Segment Open

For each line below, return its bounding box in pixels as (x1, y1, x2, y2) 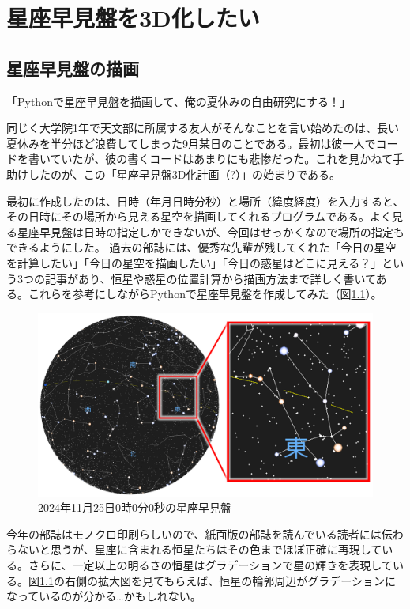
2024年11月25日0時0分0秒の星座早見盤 (38, 499, 231, 516)
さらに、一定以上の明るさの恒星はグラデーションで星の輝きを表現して (28, 556, 393, 573)
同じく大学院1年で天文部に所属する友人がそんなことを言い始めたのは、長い (6, 119, 399, 136)
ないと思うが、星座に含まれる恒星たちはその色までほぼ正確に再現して (17, 541, 382, 558)
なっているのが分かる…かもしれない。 (6, 588, 201, 604)
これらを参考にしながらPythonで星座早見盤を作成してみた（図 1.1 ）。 (28, 286, 382, 302)
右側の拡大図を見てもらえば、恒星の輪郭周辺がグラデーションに (64, 572, 396, 588)
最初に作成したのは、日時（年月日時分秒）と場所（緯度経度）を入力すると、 (6, 192, 404, 209)
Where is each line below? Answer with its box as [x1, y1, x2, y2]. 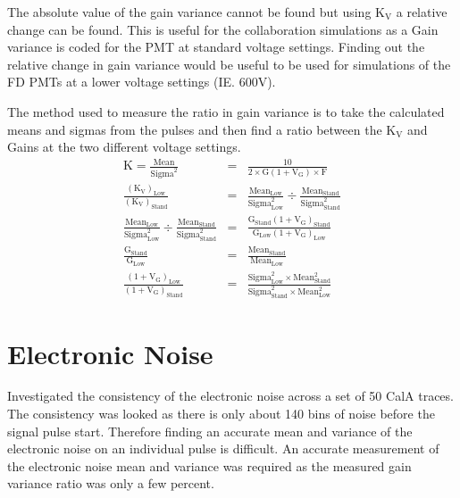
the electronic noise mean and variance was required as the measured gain [7, 456, 412, 475]
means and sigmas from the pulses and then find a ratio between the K [7, 120, 397, 138]
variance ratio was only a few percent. [7, 474, 214, 493]
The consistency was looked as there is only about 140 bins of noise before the [7, 404, 435, 423]
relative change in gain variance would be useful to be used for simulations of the [7, 54, 451, 73]
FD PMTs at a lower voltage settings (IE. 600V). [7, 72, 276, 91]
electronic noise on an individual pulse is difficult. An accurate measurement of [7, 439, 439, 458]
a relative [396, 3, 447, 21]
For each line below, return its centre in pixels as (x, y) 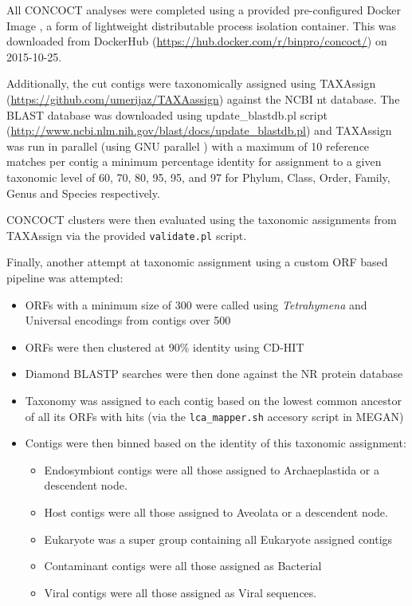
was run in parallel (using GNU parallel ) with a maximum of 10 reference (188, 146)
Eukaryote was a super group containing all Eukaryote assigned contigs (218, 539)
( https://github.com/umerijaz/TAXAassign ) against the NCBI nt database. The (203, 98)
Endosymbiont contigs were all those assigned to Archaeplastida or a (212, 469)
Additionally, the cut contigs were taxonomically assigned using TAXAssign (191, 83)
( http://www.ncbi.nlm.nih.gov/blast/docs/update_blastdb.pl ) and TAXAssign (199, 130)
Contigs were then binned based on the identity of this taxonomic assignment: (216, 443)
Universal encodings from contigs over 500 (128, 320)
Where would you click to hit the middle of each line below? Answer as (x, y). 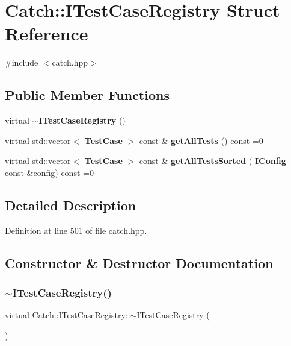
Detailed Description (71, 205)
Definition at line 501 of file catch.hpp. (76, 230)
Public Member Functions (87, 95)
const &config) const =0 (49, 172)
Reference (47, 33)
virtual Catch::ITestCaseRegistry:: (68, 315)
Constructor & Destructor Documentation (139, 263)
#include (22, 62)

Segment Closed

> **Requirement**:
Search the material for the word "were". Each line where it is found must be copied.

> **Response area**:
Endosymbiont contigs were all those assigned to Archaeplastida or a (212, 469)
Additionally, the cut contigs were taxonomically assigned using TAXAssign (191, 83)
Contigs were then binned based on the identity of this taxonomic assignment: (216, 443)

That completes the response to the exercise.